*** Entries provided ***

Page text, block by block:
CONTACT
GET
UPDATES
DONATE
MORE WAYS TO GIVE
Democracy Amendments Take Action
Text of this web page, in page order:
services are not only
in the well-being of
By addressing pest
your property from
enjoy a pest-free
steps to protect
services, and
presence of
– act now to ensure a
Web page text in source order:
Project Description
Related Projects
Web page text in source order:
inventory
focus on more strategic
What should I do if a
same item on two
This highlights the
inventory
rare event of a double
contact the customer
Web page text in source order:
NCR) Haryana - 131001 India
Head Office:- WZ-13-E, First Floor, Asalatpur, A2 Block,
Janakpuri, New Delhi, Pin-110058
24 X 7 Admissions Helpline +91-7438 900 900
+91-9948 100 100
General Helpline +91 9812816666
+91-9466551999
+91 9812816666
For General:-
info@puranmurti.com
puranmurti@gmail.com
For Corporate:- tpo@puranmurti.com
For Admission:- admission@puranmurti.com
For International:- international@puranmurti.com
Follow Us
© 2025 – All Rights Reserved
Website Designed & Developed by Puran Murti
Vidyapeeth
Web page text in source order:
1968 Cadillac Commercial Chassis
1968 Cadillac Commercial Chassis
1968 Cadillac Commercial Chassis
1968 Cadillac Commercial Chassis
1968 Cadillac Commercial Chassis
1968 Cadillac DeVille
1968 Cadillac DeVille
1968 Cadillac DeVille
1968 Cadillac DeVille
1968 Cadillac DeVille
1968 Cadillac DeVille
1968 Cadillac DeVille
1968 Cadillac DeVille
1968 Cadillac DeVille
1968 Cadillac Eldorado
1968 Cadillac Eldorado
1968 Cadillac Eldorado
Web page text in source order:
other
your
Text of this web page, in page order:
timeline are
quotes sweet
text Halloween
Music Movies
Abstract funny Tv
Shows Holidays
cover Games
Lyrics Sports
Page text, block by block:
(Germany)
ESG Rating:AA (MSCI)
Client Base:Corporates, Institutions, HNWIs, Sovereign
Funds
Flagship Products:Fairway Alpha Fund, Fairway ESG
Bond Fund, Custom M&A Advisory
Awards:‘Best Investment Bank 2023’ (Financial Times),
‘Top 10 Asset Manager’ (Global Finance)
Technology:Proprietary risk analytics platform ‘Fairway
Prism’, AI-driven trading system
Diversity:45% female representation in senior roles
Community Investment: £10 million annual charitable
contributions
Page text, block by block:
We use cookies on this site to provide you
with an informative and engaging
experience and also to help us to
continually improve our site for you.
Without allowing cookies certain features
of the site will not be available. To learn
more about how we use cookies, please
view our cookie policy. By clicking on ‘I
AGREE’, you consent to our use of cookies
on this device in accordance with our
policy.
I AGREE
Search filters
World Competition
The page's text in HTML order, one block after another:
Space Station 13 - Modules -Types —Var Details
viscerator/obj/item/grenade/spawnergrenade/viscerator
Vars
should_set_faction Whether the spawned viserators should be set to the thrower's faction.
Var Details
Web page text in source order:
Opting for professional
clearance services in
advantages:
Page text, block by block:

***

### What is expected:
Copy out every record exactly.

### Written answer:
Page text, block by block:
CONTACT
GET
UPDATES
DONATE
MORE WAYS TO GIVE
Democracy Amendments Take Action
Text of this web page, in page order:
services are not only
in the well-being of
By addressing pest
your property from
enjoy a pest-free
steps to protect
services, and
presence of
– act now to ensure a
Web page text in source order:
Project Description
Related Projects
Web page text in source order:
inventory
focus on more strategic
What should I do if a
same item on two
This highlights the
inventory
rare event of a double
contact the customer
Web page text in source order:
NCR) Haryana - 131001 India
Head Office:- WZ-13-E, First Floor, Asalatpur, A2 Block,
Janakpuri, New Delhi, Pin-110058
24 X 7 Admissions Helpline +91-7438 900 900
+91-9948 100 100
General Helpline +91 9812816666
+91-9466551999
+91 9812816666
For General:-
info@puranmurti.com
puranmurti@gmail.com
For Corporate:- tpo@puranmurti.com
For Admission:- admission@puranmurti.com
For International:- international@puranmurti.com
Follow Us
© 2025 – All Rights Reserved
Website Designed & Developed by Puran Murti
Vidyapeeth
Web page text in source order:
1968 Cadillac Commercial Chassis
1968 Cadillac Commercial Chassis
1968 Cadillac Commercial Chassis
1968 Cadillac Commercial Chassis
1968 Cadillac Commercial Chassis
1968 Cadillac DeVille
1968 Cadillac DeVille
1968 Cadillac DeVille
1968 Cadillac DeVille
1968 Cadillac DeVille
1968 Cadillac DeVille
1968 Cadillac DeVille
1968 Cadillac DeVille
1968 Cadillac DeVille
1968 Cadillac Eldorado
1968 Cadillac Eldorado
1968 Cadillac Eldorado
Web page text in source order:
other
your
Text of this web page, in page order:
timeline are
quotes sweet
text Halloween
Music Movies
Abstract funny Tv
Shows Holidays
cover Games
Lyrics Sports
Page text, block by block:
(Germany)
ESG Rating:AA (MSCI)
Client Base:Corporates, Institutions, HNWIs, Sovereign
Funds
Flagship Products:Fairway Alpha Fund, Fairway ESG
Bond Fund, Custom M&A Advisory
Awards:‘Best Investment Bank 2023’ (Financial Times),
‘Top 10 Asset Manager’ (Global Finance)
Technology:Proprietary risk analytics platform ‘Fairway
Prism’, AI-driven trading system
Diversity:45% female representation in senior roles
Community Investment: £10 million annual charitable
contributions
Page text, block by block:
We use cookies on this site to provide you
with an informative and engaging
experience and also to help us to
continually improve our site for you.
Without allowing cookies certain features
of the site will not be available. To learn
more about how we use cookies, please
view our cookie policy. By clicking on ‘I
AGREE’, you consent to our use of cookies
on this device in accordance with our
policy.
I AGREE
Search filters
World Competition
The page's text in HTML order, one block after another:
Space Station 13 - Modules -Types —Var Details
viscerator/obj/item/grenade/spawnergrenade/viscerator
Vars
should_set_faction Whether the spawned viserators should be set to the thrower's faction.
Var Details
Web page text in source order:
Opting for professional
clearance services in
advantages:
Page text, block by block:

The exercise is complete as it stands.